Less laudable were the congratulations and praise CNN anchors sent his way as the compelling segment was repeatedly rebroadcast. Yes, it was a great story and worth re-telling – but anchors shouldn’t turn it into a “Bless our Ed” moment when Texas was overflowing with heroic helpers all around him. I bet Ed would be the first to agree.
Crossing the traditional line of objectivity-by-non-participation should be done with care. Here are some questions:
- What alternatives exist?
- Will I cause harm by my involvement?
- Will I cause harm by choosing not to become involved?
- Can I tell an accurate and unbiased story about something I’ve been part of?
- If not, should I recuse myself or should others supplement my storytelling?
- How will I work with editors or managers to maximize transparency about my decision and role in this story?
- If I, as a journalist, have done a good deed, how will any coverage we give it be proportional, not elevated above good done by others?
But here’s what I think is even more important:
The most ethical thing journalists can do is stay on this story long after the can’t-look-away rescues are over. Who will be the heroes who tell stories about flood insurance, unpaid mortgages, uninhabitable homes, FEMA processes, scam artists, physical and mental health problems, health insurance, the newly-poor, the always-poor, and the systems that may or may not serve them tomorrow?
Kyle: Journalists are still struggling with the lines between facts and analysis and opinion, particularly when it comes to covering the White House. Would a set of newsroom guidelines help?
Jill: I think the struggle you describe has been a great exercise in newsrooms everywhere. In fact, it’s been the kind of workout that builds much-needed muscle.
Today’s journalists have never covered a president who plays so fast and loose with the truth. (Clicking on his PolitiFact “Pants-on-Fire” pages should require asbestos gloves.)
In addition to his dissembling, President Trump attacks reporters for fact-checking his falsehoods. He tries to paint real news as “fake” and persuade his base that journalists dislike the country they love.
It can be tempting for journalists to respond to this kind of Machiavellian leadership by lowering their standards. Instead, I think they’ve raised them by recognizing that stenographic coverage – simply reporting what the chief executive says or does – is insufficient.
With their ever-growing muscles, they are challenging untruths, deflections, and false equivalencies – from the Head of State as well as his surrogates. They are asking tough questions, putting perspective around claims, pointing out conflicting or shifting positions and surfacing the behind-the-scenes stories that chaotic leadership creates.
So here is the most concise guideline I’d offer to newsrooms for muscular reporting:
Putting context to coverage requires exceptional skill and commitment. You can’t produce quality analytical reporting without being a student of the news, of history, of politics, and public policy – and without good sourcing. Be bold; but when you say it, prove it.

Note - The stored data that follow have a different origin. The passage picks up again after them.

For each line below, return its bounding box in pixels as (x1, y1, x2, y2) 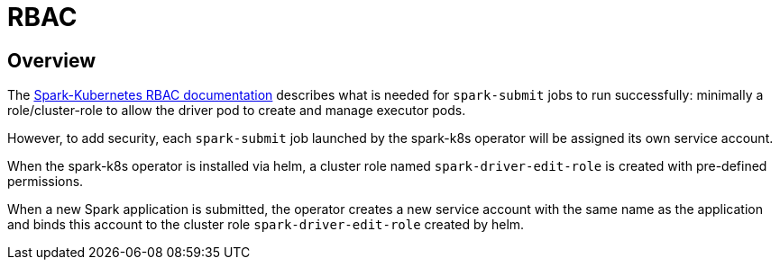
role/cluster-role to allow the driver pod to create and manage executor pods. (7, 102, 466, 119)
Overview (7, 49, 96, 72)
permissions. (7, 174, 84, 190)
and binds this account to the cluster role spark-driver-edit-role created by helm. (7, 217, 525, 233)
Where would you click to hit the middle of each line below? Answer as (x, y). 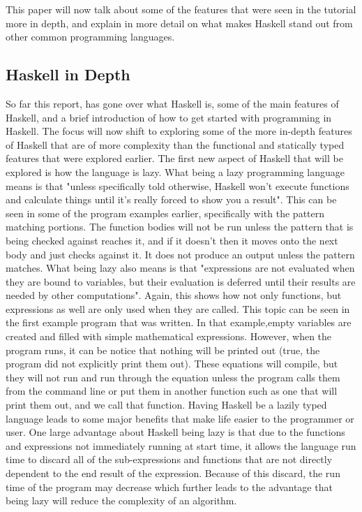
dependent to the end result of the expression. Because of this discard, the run (173, 473)
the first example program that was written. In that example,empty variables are (179, 322)
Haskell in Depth (68, 74)
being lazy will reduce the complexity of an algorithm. (121, 500)
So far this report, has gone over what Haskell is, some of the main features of (172, 103)
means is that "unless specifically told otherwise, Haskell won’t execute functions (178, 185)
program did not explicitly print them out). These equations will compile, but (172, 364)
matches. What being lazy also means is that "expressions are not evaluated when (180, 268)
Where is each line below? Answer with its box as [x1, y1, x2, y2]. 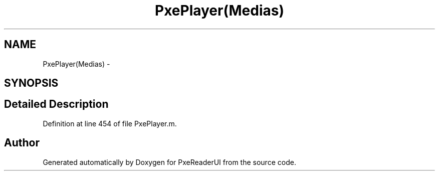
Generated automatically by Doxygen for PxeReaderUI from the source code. [43, 157, 296, 166]
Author [4, 136, 40, 149]
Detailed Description [4, 98, 109, 111]
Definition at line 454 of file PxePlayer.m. [43, 119, 177, 128]
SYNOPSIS [4, 77, 59, 90]
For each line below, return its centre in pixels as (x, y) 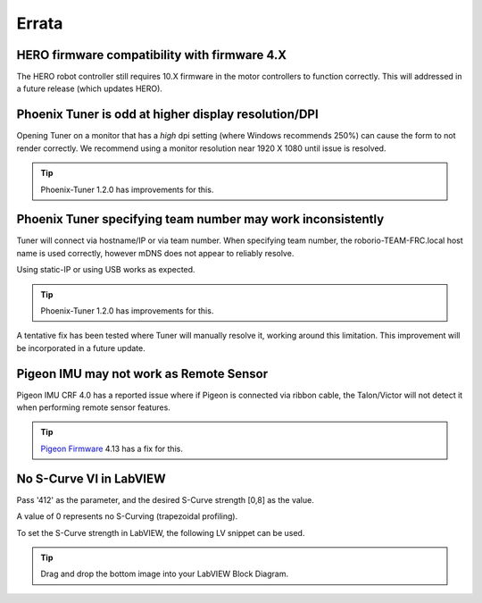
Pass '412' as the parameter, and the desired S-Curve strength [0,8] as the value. (165, 499)
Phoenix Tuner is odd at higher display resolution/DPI (167, 115)
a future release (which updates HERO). (89, 88)
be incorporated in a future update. (81, 348)
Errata (40, 23)
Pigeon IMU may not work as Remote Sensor (142, 374)
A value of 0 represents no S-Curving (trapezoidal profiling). (127, 516)
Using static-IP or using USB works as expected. (106, 270)
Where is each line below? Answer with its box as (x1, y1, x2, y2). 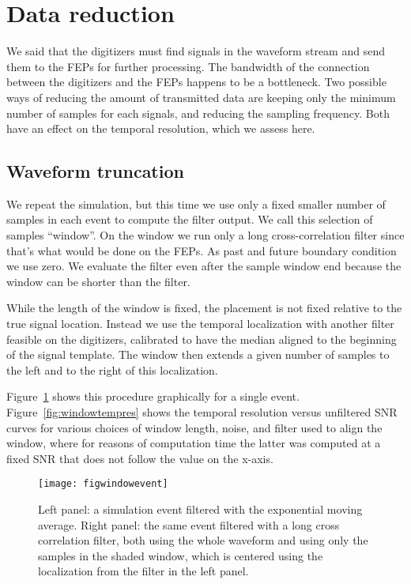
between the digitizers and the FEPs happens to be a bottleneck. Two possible (6, 73, 386, 90)
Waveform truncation (6, 159, 184, 183)
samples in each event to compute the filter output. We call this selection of (6, 211, 373, 228)
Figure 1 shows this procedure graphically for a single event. (6, 388, 300, 405)
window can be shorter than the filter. (6, 273, 190, 289)
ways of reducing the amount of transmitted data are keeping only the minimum (6, 89, 396, 105)
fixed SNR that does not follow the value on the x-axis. (6, 450, 273, 466)
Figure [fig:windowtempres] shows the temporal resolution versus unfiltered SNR (6, 404, 398, 420)
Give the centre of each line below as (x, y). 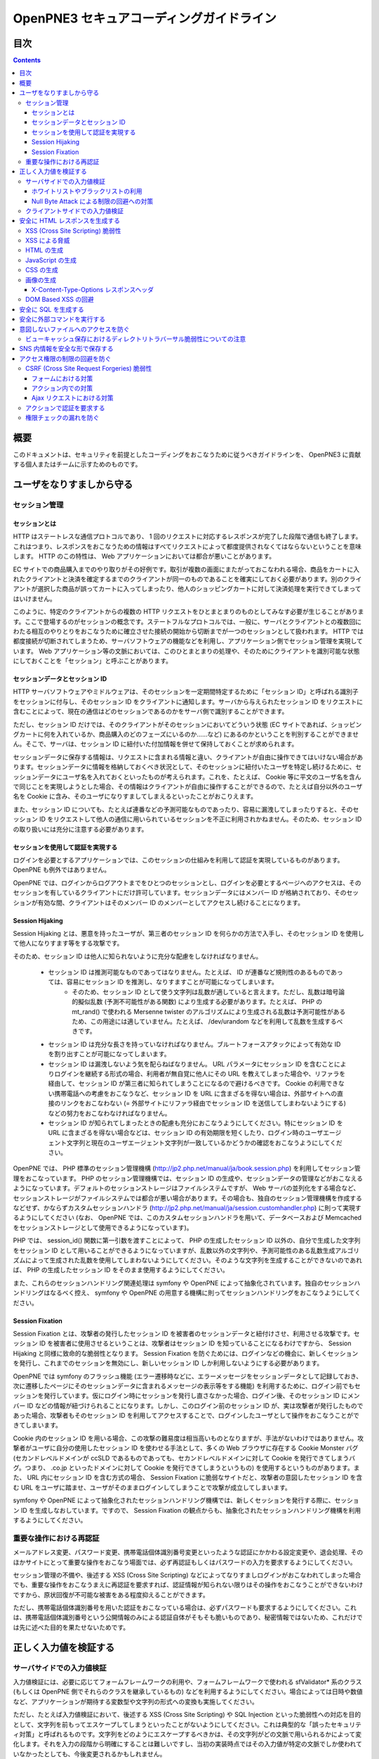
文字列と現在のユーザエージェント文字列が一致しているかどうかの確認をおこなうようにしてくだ (205, 1143)
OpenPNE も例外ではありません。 (62, 870)
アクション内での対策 (62, 388)
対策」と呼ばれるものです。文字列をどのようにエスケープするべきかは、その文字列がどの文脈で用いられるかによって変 (190, 1734)
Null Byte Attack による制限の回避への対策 (93, 201)
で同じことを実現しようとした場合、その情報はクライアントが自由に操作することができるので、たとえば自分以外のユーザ (188, 786)
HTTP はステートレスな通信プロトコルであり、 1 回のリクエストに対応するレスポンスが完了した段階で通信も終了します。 (187, 536)
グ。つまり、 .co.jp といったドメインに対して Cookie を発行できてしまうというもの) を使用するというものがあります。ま (186, 1468)
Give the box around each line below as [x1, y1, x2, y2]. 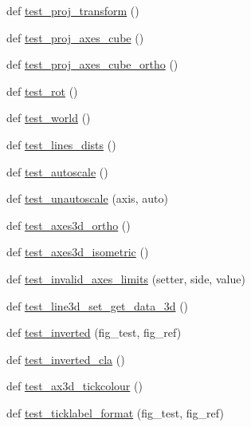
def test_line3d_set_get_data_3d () [6, 297, 189, 314]
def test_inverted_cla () [6, 350, 125, 367]
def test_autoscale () [6, 163, 108, 180]
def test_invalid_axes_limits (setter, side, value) [6, 270, 245, 287]
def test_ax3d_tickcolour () [6, 378, 143, 394]
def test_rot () [6, 82, 78, 99]
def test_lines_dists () [6, 136, 116, 152]
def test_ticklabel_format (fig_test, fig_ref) [6, 404, 224, 421]
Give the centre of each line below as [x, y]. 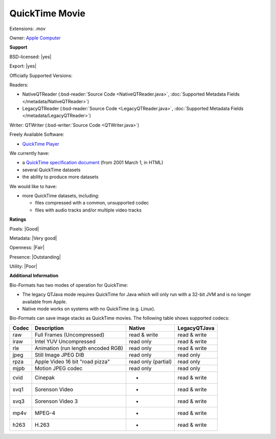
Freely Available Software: [37, 134]
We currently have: [29, 153]
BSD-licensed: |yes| [30, 57]
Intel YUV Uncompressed [65, 341]
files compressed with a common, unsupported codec [92, 203]
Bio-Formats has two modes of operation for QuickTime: [69, 285]
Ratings [18, 219]
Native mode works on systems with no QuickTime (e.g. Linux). [89, 309]
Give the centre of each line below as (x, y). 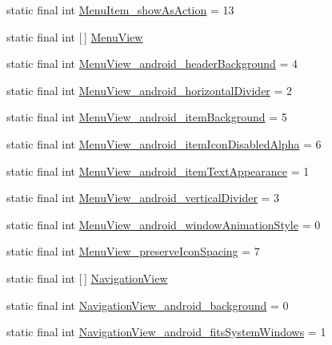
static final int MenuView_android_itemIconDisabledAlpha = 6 (164, 143)
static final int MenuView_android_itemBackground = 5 (147, 117)
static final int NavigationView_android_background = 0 (148, 305)
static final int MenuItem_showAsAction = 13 (120, 10)
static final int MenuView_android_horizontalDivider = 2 (150, 90)
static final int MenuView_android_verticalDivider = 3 (143, 198)
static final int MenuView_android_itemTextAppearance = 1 (158, 171)
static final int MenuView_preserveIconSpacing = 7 (133, 251)
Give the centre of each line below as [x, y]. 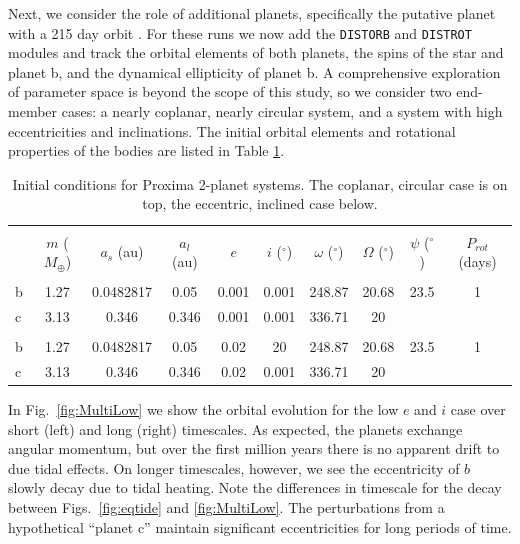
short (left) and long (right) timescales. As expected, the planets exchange [235, 428]
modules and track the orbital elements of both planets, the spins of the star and [256, 52]
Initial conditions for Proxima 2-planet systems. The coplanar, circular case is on [260, 183]
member [33, 111]
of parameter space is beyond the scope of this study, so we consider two [230, 91]
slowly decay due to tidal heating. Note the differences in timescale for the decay [255, 487]
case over [478, 409]
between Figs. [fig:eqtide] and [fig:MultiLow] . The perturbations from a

Expect your managers to demand that level of excellence and provide support to you as you strive for it.
Absent that, you are merely spouting opinion, some of which may be valid and interesting, but it isn’t deep or analytical reporting. If you want to be a pundit, label yourself as such and find an appropriate soap box.
Kyle: School is back in session, and employees with kids are going to be pulled in a lot of different directions. How do you accommodate them, while being fair to other people in the newsroom without the demands of children’s schedules?
Jill: I love that you pitch me questions about work-life harmony. As a mom who ran a newsroom for many years, I remember often feeling I was dropping the ball for someone, somehow. On some days it was a staffer or a story when I was tending to family; other times it was my own offspring as I was consumed by the news.
With that in mind, I think the most important thing news managers can do is know their staffers as people with whole lives, and not expect them to check those lives at the newsroom door. Not everyone has kids, but they have parents and extended family members – and pets they cherish, too.
At some time or other, staffers will need time for them – and it will inevitably be inconvenient for you. As a manager, you should expect your employees to manage their childcare, car pools, and school holidays. But life is never tidy. Loved ones get sick. Children play sports and get into the championship games. Pets pass away.
Be the kind of manager who demands consistent high performance, but knows when to say, “Go home” or “Work from home” – and do it universally. Don’t expect the childless to sacrifice for the parents on your team. Ask people to look out for each other – and not take advantage of each other’s generosity. Having spent years reading 360-degree feedback on newsroom managers in my seminars, I can guarantee you that employees never forget managers who lead with empathy – and rarely forgive those who don’t.